Reynolds Channel trash cleanup benefits environment, teaches children
About 23 children in bright blue T-shirts walked along a small part of Reynolds Channel coastline with black gloves and clear plastic garbage bags, picking up the debris and trash that had washed up on the shore.
"It made me feel good inside," Alex Flyer, 11, of Port Washington said, holding up his bag full of trash.
The children, from age 10 to 14, collected cups, wrappers, cigarette butts, glass bottles and more until there was no more visible trash along their stretch of marsh and shore. The group, from Maximum Travel Camp in Oceanside, joined Operation Splash on Wednesday to help the nonprofit clean up the waterway off Long Beach.
"Our goal is to pick up what we can," camp director Scott Bochner said of the children's effort. "They're taking a day out of their day [at camp] to help out."
Operation Splash has been going out on the waterways of Long Island for more than 20 years, cleaning up the shoreline as one of its projects to improve the environment. Members often work with schools, groups and organizations to form teams to go out to clean.

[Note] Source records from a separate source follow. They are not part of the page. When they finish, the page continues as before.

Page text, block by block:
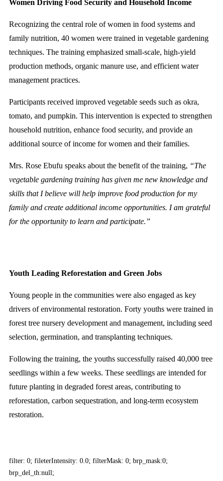
Women Driving Food Security and Household Income
Recognizing the central role of women in food systems and
family nutrition, 40 women were trained in vegetable gardening
techniques. The training emphasized small-scale, high-yield
production methods, organic manure use, and efficient water
management practices.
Participants received improved vegetable seeds such as okra,
tomato, and pumpkin. This intervention is expected to strengthen
household nutrition, enhance food security, and provide an
additional source of income for women and their families.
Mrs. Rose Ebufu speaks about the benefit of the training, “The
vegetable gardening training has given me new knowledge and
skills that I believe will help improve food production for my
family and create additional income opportunities. I am grateful
for the opportunity to learn and participate.”
Youth Leading Reforestation and Green Jobs
Young people in the communities were also engaged as key
drivers of environmental restoration. Forty youths were trained in
forest tree nursery development and management, including seed
selection, germination, and transplanting techniques.
Following the training, the youths successfully raised 40,000 tree
seedlings within a few weeks. These seedlings are intended for
future planting in degraded forest areas, contributing to
reforestation, carbon sequestration, and long-term ecosystem
restoration.
filter: 0; fileterIntensity: 0.0; filterMask: 0; brp_mask:0;
brp_del_th:null;
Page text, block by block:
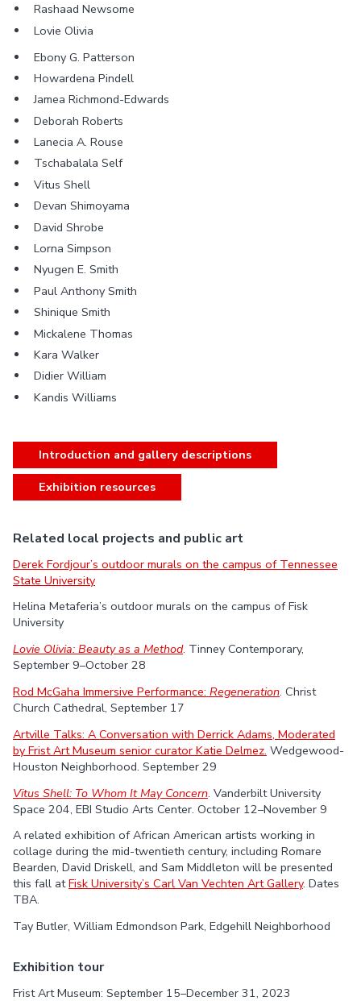
Rashaad Newsome
Lovie Olivia
Ebony G. Patterson
Howardena Pindell
Jamea Richmond-Edwards
Deborah Roberts
Lanecia A. Rouse
Tschabalala Self
Vitus Shell
Devan Shimoyama
David Shrobe
Lorna Simpson
Nyugen E. Smith
Paul Anthony Smith
Shinique Smith
Mickalene Thomas
Kara Walker
Didier William
Kandis Williams
Introduction and gallery descriptions
Exhibition resources
Related local projects and public art
Derek Fordjour’s outdoor murals on the campus of Tennessee
State University
Helina Metaferia’s outdoor murals on the campus of Fisk
University
Lovie Olivia: Beauty as a Method. Tinney Contemporary,
September 9–October 28
Rod McGaha Immersive Performance: Regeneration. Christ
Church Cathedral, September 17
Artville Talks: A Conversation with Derrick Adams, Moderated
by Frist Art Museum senior curator Katie Delmez. Wedgewood-
Houston Neighborhood. September 29
Vitus Shell: To Whom It May Concern. Vanderbilt University
Space 204, EBI Studio Arts Center. October 12–November 9
A related exhibition of African American artists working in
collage during the mid-twentieth century, including Romare
Bearden, David Driskell, and Sam Middleton will be presented
this fall atFisk University’s Carl Van Vechten Art Gallery. Dates
TBA.
Tay Butler, William Edmondson Park, Edgehill Neighborhood
Exhibition tour
Frist Art Museum: September 15–December 31, 2023
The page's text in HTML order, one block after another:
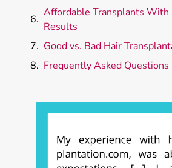
Affordable Transplants With
Results
Good vs. Bad Hair
Frequently Asked Questions
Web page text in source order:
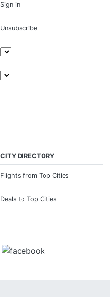
Sign in
Unsubscribe
CITY DIRECTORY
Flights from Top Cities
Deals to Top Cities
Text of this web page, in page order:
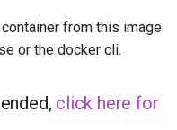
from this image
or the docker cli.
click here for
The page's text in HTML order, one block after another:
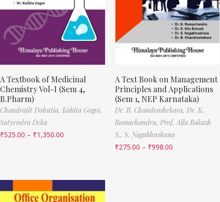
A Textbook of Medicinal
Chemistry Vol-I (Sem 4,
B.Pharm)
Chandrajit Dohutia, Kabita Gogoi,
Satyendra Deka
₹525.00 – ₹1,350.00
A Text Book on Management
Principles and Applications
(Sem 1, NEP Karnataka)
Dr. B. Chandrashekara, Dr. K.
Ramachandra, Prof. Alla Bakash
S., S. Nagabhushana
₹275.00 – ₹998.00
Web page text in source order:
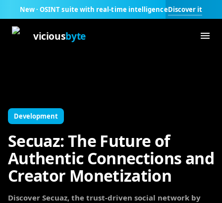
New · OSINT suite with real-time intelligenceDiscover it
viciousbyte
Development
Secuaz: The Future of
Authentic Connections and
Creator Monetization
Discover Secuaz, the trust-driven social network by
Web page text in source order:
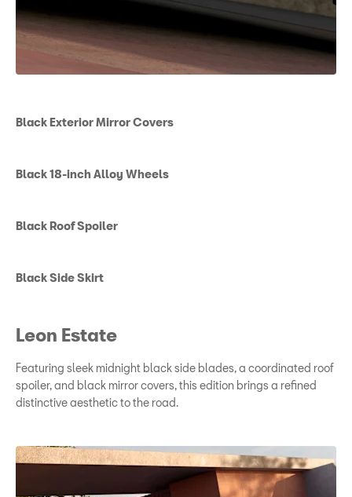
Black Exterior Mirror Covers
Black 18-inch Alloy Wheels
Black Roof Spoiler
Black Side Skirt
Leon Estate
Featuring sleek midnight black side blades, a coordinated roof
spoiler, and black mirror covers, this edition brings a refined
distinctive aesthetic to the road.
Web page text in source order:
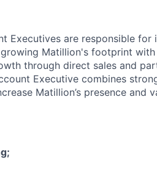
Executives are responsible
Matillion's footprint
through direct sales and
Executive combines
Matillion’s presence and

"Our purpose is to do things to help the environment," Ellen Lee, a volunteer for Operation Splash said. "Anyone can sign up with a team and go out to help."
The organization this summer teamed up with the seven-week camp that, as part of its "Max Gives Back" program, spends a day doing charitable work.
Giving back to the community is great and it's fun being all together," said camp alumnus Mitchell Sweet, 15, of Roslyn. Former campers often participate in the Max Gives Back day.
After watching a short film about pollution, the campers took a boat ride to their pickup site and in less than two hours removed 20 bags of trash from the shoreline.
"It teaches them not to litter, where the rubbish goes, and the consequences" of littering, Bochner said.
Operation Splash provided the pontoon boat to take the children to the marsh and the trash bags they used.
The organization has more than 3,000 volunteers and seven chapters across Long Island. Since it began, the group has collected more than 1 million pounds of garbage from shorelines.
"It's an amazing cause," Lee said. "If you like the water and want to keep the water clean, somebody has to do it."
Bochner said one solution to the pollution problem is to install storm drain inserts, which would catch the trash before it flows into the waterways. But, he acknowledged, the inserts are expensive.
"The garbage is killing the marshes," he said. "So we want to make it sparkling clean."
The bags of trash were taken back to the boat dock to be collected by Long Beach for proper disposal.
"These kids did a good job," Bochner said. "When you have twenty-something people, you can do a lot."